The agrarian struggles of the Lal Communist Party lasted until 1952. In that year the campaign bore fruit, as permanent tenants became land owners. Some non-permanent tenants also became land owners. On the other hand, there was a part of the party leadership that criticised the way Teja Singh Swatantra organised the armed struggle. The critics argued that there couldn't be an armed revolution without a people's uprising. The guerrillas of Lal Communist Party had become involved in daciotry as they robbed a bank in Rae Bareli, which the critics found inappropriate.

The Lal Communist Party approached the CPI to discuss reunification, albeit Teja Singh Swatantra opposed the idea. The CPI leadership responded positively. A party meeting was held at Dalel Singh Wala, which unanimously decided to dissolve the Lal Communist Party and unconditionally join CPI. As the two communist parties processed their merger, the arrest warrants against most of the Lal Communist Party cadres were cancelled in May 1952.

The merger of the two parties was completed in July 1952.

==Aftermath==
To join CPI, ex-Lal Communist Party members had to apply for membership and author a written confession of self-criticism.
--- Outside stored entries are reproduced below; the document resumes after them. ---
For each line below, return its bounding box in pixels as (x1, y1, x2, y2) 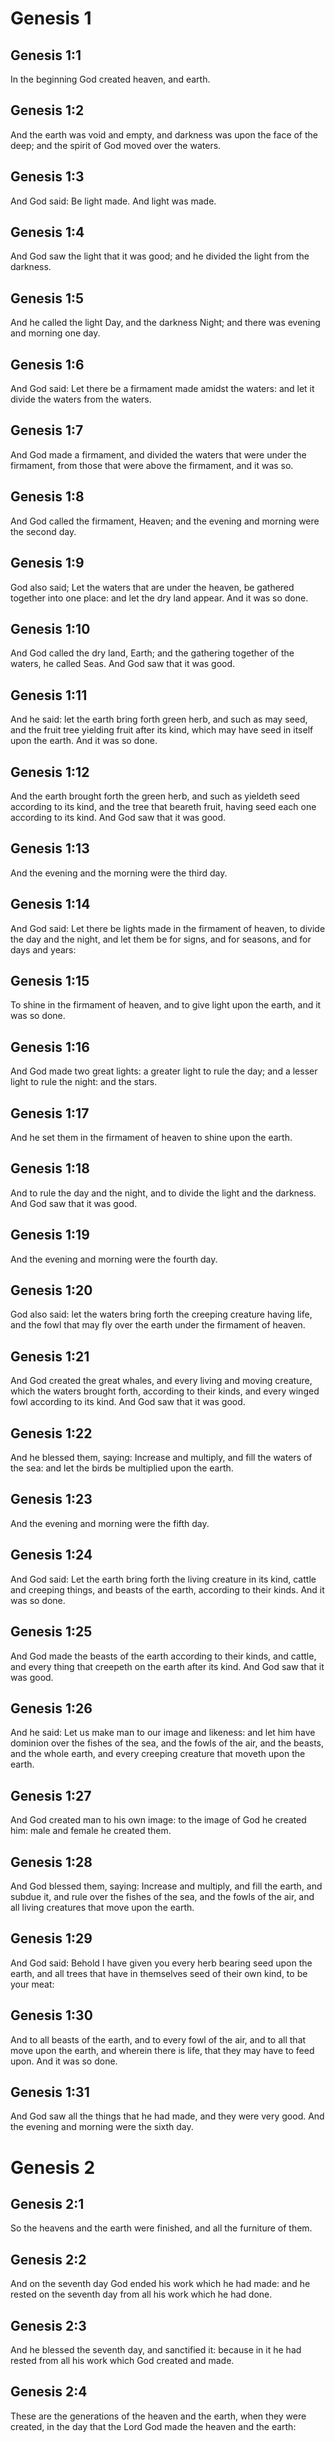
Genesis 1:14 (10, 896, 91, 913)
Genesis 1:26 (10, 1700, 93, 1717)
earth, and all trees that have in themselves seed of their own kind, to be (10, 1967, 308, 1979)
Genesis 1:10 (10, 620, 91, 637)
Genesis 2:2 (10, 2251, 87, 2268)
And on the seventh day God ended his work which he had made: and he (10, 2278, 311, 2290)
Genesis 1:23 (10, 1491, 93, 1508)
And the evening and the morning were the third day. (10, 867, 228, 879)
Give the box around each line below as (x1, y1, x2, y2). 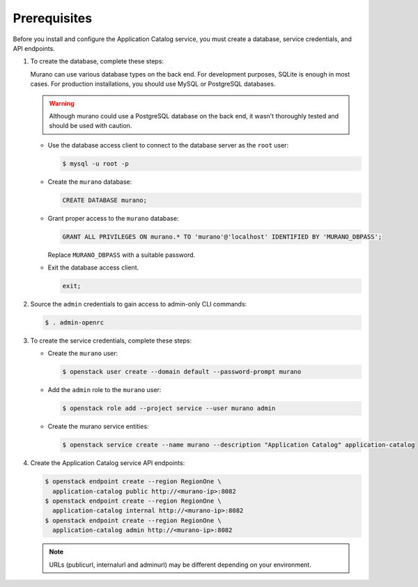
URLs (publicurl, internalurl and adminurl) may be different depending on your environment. (49, 561, 311, 569)
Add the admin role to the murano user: (47, 386, 162, 394)
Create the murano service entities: (47, 422, 149, 431)
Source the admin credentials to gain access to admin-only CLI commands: (30, 299, 247, 308)
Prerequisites (13, 10, 93, 26)
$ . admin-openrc (45, 318, 104, 327)
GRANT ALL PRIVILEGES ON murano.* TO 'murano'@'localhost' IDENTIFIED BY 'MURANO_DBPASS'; (62, 233, 382, 240)
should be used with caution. (49, 122, 132, 130)
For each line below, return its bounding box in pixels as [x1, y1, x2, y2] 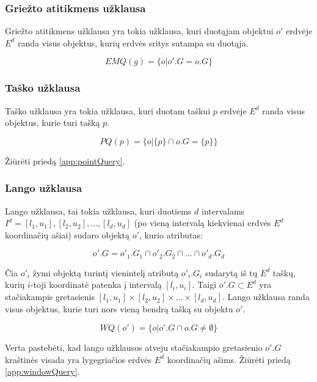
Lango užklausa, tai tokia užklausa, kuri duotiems [5, 204, 192, 217]
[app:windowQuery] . [5, 365, 80, 378]
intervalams [201, 204, 245, 217]
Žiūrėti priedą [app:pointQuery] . [5, 154, 125, 167]
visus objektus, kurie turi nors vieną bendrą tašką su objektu [5, 302, 233, 315]
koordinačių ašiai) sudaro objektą [5, 228, 130, 241]
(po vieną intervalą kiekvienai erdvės [134, 216, 271, 229]
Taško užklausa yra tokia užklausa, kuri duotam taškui [5, 104, 211, 117]
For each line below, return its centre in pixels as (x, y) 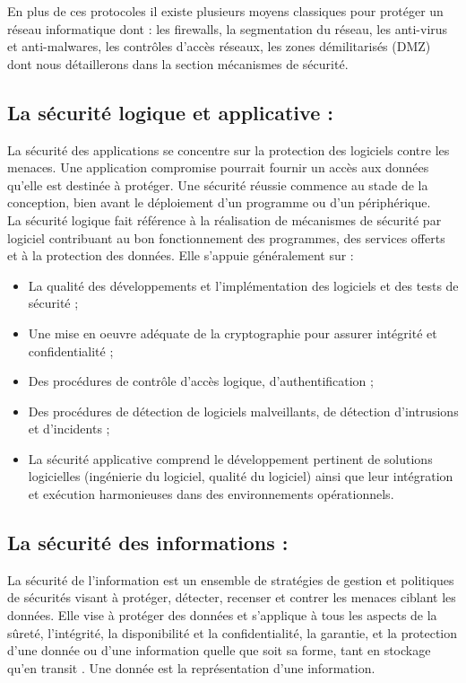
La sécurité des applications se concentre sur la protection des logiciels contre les (229, 149)
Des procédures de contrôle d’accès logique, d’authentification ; (201, 381)
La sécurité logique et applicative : (170, 112)
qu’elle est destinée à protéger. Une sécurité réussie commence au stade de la (218, 184)
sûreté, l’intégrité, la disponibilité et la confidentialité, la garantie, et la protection (233, 632)
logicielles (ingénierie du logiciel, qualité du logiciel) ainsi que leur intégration (241, 476)
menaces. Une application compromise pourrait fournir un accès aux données (218, 167)
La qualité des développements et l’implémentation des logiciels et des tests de (243, 285)
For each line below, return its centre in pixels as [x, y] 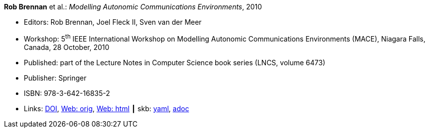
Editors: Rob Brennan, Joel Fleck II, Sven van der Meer [113, 22]
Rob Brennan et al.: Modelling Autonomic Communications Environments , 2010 [133, 7]
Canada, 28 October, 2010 [67, 47]
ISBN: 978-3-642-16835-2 [67, 93]
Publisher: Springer [55, 78]
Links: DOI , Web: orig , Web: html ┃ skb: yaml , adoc [107, 108]
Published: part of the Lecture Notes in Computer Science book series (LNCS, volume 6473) [175, 62]
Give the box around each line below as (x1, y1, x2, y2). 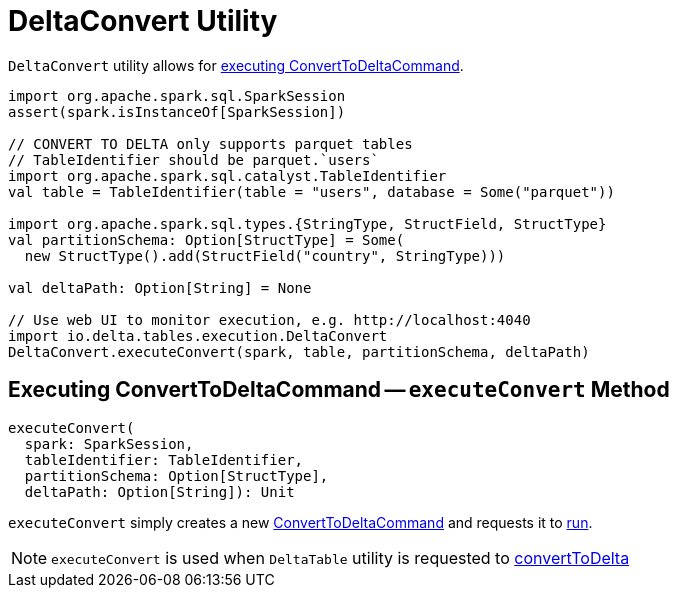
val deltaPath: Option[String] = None (8, 279, 312, 296)
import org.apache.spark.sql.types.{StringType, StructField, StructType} (8, 215, 607, 232)
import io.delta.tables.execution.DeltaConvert (8, 327, 388, 344)
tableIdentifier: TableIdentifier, (24, 451, 304, 468)
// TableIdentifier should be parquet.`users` (8, 151, 379, 168)
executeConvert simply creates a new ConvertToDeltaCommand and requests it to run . (8, 513, 593, 531)
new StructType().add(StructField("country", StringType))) (24, 247, 506, 264)
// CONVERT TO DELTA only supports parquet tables (8, 135, 413, 152)
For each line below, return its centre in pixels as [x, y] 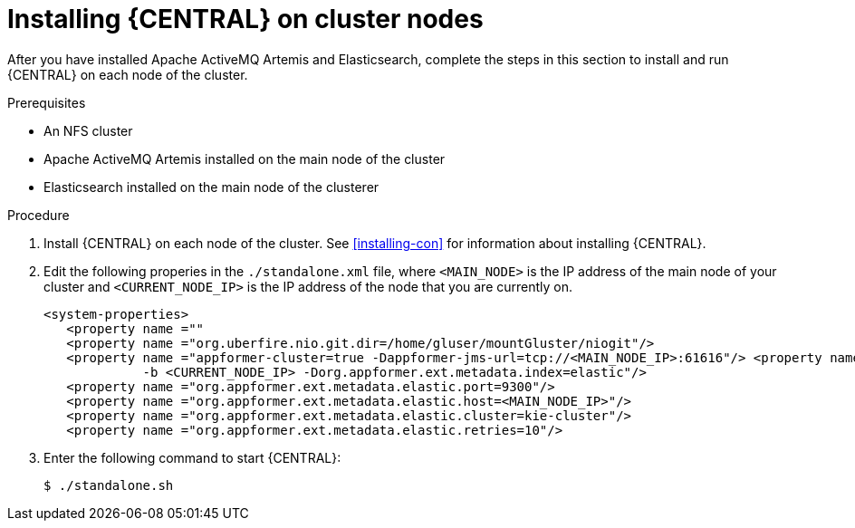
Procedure [38, 215]
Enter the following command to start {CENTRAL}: [192, 457]
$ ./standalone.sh [109, 485]
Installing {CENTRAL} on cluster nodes [245, 19]
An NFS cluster [88, 130]
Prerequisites [47, 102]
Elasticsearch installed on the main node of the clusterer [211, 187]
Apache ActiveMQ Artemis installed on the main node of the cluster [245, 158]
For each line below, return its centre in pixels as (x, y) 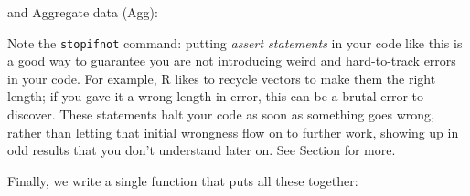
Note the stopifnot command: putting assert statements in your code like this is (235, 42)
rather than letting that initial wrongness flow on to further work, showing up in (233, 132)
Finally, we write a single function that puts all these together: (183, 180)
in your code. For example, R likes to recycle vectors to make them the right (222, 78)
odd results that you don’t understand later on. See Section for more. (202, 150)
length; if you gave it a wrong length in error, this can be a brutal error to (216, 96)
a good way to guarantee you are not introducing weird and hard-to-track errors (232, 61)
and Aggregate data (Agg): (83, 12)
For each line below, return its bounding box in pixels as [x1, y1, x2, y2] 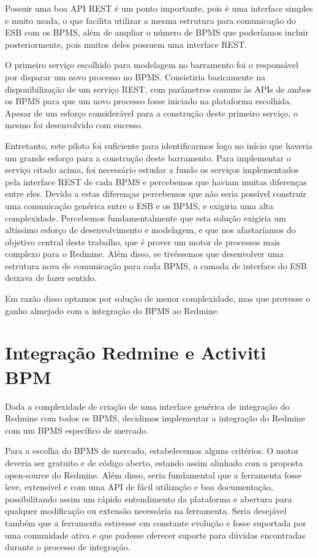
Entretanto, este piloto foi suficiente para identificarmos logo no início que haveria [5, 139, 312, 152]
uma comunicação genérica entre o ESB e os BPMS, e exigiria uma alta [5, 199, 274, 212]
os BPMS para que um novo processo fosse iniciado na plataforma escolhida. [5, 94, 292, 107]
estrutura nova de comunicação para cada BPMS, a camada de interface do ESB [5, 259, 307, 272]
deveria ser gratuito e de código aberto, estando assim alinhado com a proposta [5, 456, 303, 469]
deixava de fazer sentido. [5, 271, 97, 284]
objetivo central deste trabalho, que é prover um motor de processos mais [5, 235, 281, 248]
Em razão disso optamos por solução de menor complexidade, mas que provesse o [5, 292, 310, 305]
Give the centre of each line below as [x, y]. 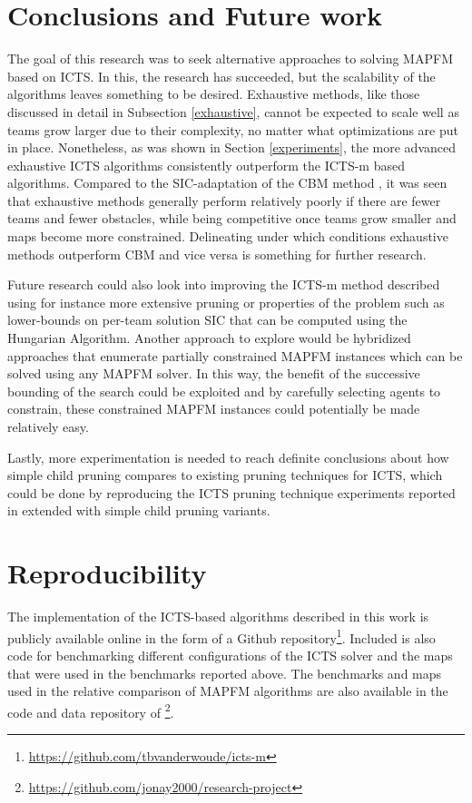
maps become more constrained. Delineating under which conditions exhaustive [228, 236]
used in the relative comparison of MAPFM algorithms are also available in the [228, 691]
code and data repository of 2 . [91, 710]
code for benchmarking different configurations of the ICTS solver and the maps [230, 655]
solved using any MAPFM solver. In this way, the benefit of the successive [214, 373]
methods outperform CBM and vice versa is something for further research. [217, 254]
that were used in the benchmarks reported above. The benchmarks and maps [225, 673]
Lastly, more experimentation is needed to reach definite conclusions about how [228, 457]
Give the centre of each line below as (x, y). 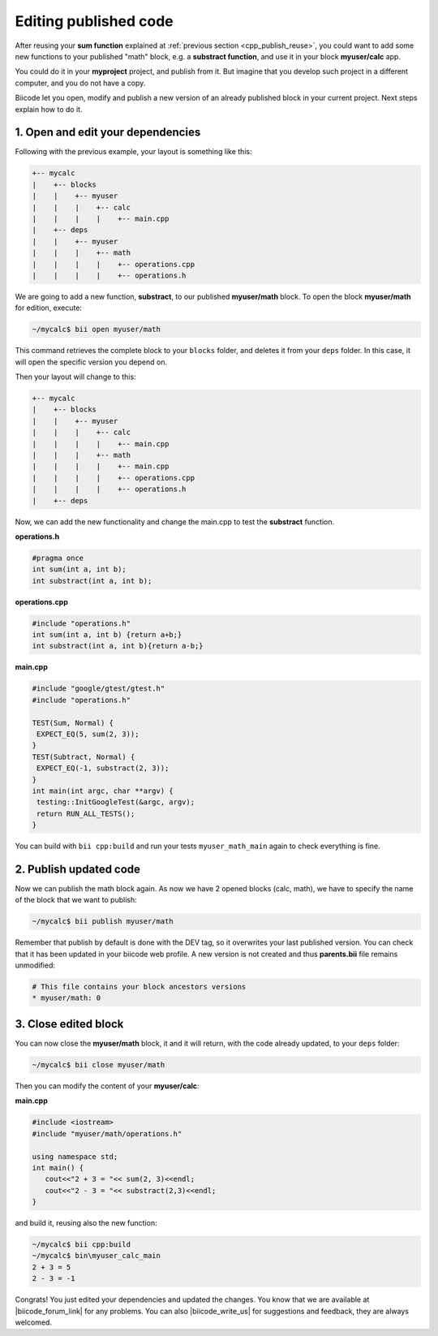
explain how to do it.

Whilst the majority of ex-Lal Communist Party members joined CPI (both in the leadership and grassroots), hundreds of ex-Lal Communist Party members were denied entry into CPI (including Baba Bujha Singh). Amongst the people that did not join CPI, some went into dacoity or religious asceticism.

Within CPI the former Lal Communist Party members continued to act as a faction of its own for some time. However, the ex-Lal Communist Party faction was gradually marginalised by the right-wing tendency in the party leadership. But when CPI was divided in 1964, many former Lal Communist Party cadres stayed with the right-wing CPI. In particular Teja Singh Swatantra continued to be an important leader inside CPI. In the Sangrur, Patiala and Bhatinda districts many former Lal Communist Party activists stayed in CPI. The militant struggles of the Lal Communist Party provided a legacy of the Naxalite movement. Some former Lal Communist Party cadres joined the Naxalites (such as Baba Bujha Singh) and the epicentres of Punjabi Naxalite activity tended to be the former strongholds of the Lal Communist Party.